__DATA FOR PROCESSING__:
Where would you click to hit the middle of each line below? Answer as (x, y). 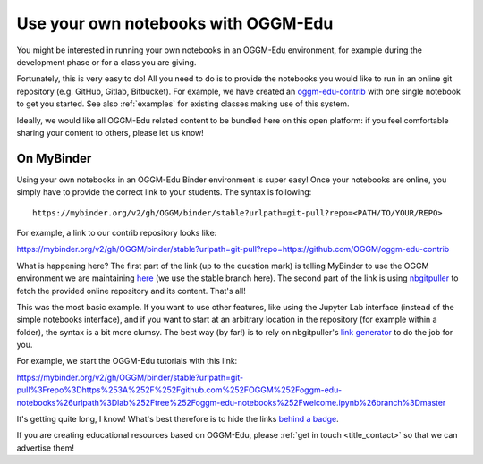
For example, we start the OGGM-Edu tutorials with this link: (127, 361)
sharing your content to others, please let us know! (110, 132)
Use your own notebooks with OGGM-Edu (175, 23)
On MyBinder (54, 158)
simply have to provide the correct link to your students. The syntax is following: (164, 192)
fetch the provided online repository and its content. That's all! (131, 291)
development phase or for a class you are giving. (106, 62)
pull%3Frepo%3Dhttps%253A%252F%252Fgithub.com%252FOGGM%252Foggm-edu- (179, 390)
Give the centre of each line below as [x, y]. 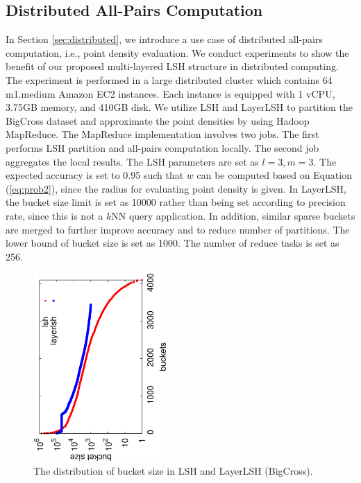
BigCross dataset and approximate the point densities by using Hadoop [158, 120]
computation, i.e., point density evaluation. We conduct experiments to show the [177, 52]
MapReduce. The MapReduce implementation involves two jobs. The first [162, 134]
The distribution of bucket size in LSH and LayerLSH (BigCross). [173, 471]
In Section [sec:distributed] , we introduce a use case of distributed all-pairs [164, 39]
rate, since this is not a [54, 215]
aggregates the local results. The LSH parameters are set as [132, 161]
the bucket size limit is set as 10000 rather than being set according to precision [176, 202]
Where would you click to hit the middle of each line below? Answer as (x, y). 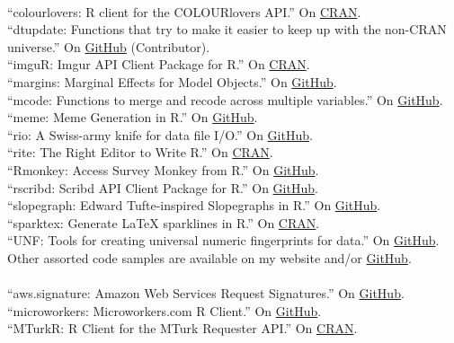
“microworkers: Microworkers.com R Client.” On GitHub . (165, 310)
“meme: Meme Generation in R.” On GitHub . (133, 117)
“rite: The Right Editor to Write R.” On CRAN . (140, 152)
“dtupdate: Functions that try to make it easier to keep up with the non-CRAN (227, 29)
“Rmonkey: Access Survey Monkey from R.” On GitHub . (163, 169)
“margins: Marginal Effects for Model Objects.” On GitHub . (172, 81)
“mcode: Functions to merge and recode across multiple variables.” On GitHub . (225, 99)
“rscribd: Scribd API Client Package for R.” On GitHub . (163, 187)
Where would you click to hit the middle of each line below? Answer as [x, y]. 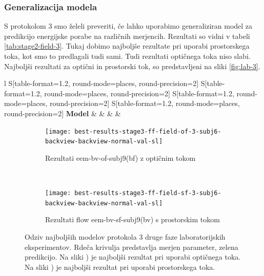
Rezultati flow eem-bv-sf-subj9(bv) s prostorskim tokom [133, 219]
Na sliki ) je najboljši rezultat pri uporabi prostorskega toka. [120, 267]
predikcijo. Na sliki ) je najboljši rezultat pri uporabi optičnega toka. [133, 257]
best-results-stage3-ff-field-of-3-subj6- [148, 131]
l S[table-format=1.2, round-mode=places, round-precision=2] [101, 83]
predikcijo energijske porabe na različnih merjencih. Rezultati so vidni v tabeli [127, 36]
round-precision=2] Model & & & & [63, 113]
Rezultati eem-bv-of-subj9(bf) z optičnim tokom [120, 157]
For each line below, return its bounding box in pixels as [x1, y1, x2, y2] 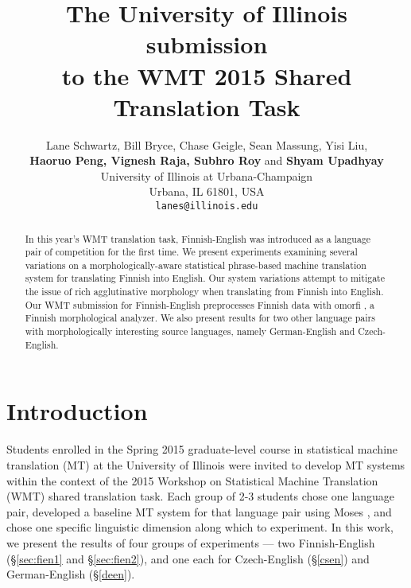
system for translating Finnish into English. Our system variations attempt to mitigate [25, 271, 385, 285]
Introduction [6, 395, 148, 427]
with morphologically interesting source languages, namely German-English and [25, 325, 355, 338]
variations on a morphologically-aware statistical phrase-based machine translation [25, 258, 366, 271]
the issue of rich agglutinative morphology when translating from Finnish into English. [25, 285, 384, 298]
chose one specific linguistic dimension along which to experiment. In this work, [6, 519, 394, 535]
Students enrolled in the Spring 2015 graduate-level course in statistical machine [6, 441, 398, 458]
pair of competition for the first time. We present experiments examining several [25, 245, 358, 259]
...
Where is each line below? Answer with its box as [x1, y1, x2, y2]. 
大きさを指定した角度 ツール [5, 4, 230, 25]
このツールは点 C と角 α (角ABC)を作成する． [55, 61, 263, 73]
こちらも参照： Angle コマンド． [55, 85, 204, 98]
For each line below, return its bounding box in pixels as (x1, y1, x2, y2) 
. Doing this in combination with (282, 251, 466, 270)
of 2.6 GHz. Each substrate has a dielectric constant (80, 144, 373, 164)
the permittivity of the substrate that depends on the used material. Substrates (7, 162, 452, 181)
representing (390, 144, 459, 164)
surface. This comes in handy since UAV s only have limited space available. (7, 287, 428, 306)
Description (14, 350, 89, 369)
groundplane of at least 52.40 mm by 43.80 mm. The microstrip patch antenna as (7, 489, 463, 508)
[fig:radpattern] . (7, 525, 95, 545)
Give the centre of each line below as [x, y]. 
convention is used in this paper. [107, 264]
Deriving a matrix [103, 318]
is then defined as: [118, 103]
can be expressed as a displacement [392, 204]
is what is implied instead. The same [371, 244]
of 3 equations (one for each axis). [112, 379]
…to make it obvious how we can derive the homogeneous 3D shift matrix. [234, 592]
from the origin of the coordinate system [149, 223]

__DIRECTIONS FOR THIS TASK__:
Give back exactly, and solely, the section of the data above bounded by the line containing "GitHub . (225, 99)" and the line containing "pair of competition", both bounding lines included and pictures omitted.

__REPLY__:
“mcode: Functions to merge and recode across multiple variables.” On GitHub . (225, 99)
“rscribd: Scribd API Client Package for R.” On GitHub . (163, 187)
Where would you click to hit the middle of each line below? Answer as [x, y]. 
Rezultati flow eem-bv-sf-subj9(bv) s prostorskim tokom [133, 219]
Na sliki ) je najboljši rezultat pri uporabi prostorskega toka. [120, 267]
predikcijo. Na sliki ) je najboljši rezultat pri uporabi optičnega toka. [133, 257]
best-results-stage3-ff-field-of-3-subj6- [148, 131]
l S[table-format=1.2, round-mode=places, round-precision=2] [101, 83]
predikcijo energijske porabe na različnih merjencih. Rezultati so vidni v tabeli [127, 36]
round-precision=2] Model & & & & [63, 113]
Rezultati eem-bv-of-subj9(bf) z optičnim tokom [120, 157]
For each line below, return its bounding box in pixels as [x1, y1, x2, y2] 
system for translating Finnish into English. Our system variations attempt to mitigate [25, 271, 385, 285]
Introduction [6, 395, 148, 427]
with morphologically interesting source languages, namely German-English and [25, 325, 355, 338]
variations on a morphologically-aware statistical phrase-based machine translation [25, 258, 366, 271]
the issue of rich agglutinative morphology when translating from Finnish into English. [25, 285, 384, 298]
chose one specific linguistic dimension along which to experiment. In this work, [6, 519, 394, 535]
Students enrolled in the Spring 2015 graduate-level course in statistical machine [6, 441, 398, 458]
pair of competition for the first time. We present experiments examining several [25, 245, 358, 259]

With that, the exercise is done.